- [Provided data]
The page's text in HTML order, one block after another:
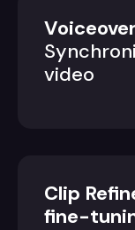
video
Clip
fine-

- [Task]
Reproduce the data above without a single change, please, but without its pictures.

- [Exercise output]
The page's text in HTML order, one block after another:
video
Clip
fine-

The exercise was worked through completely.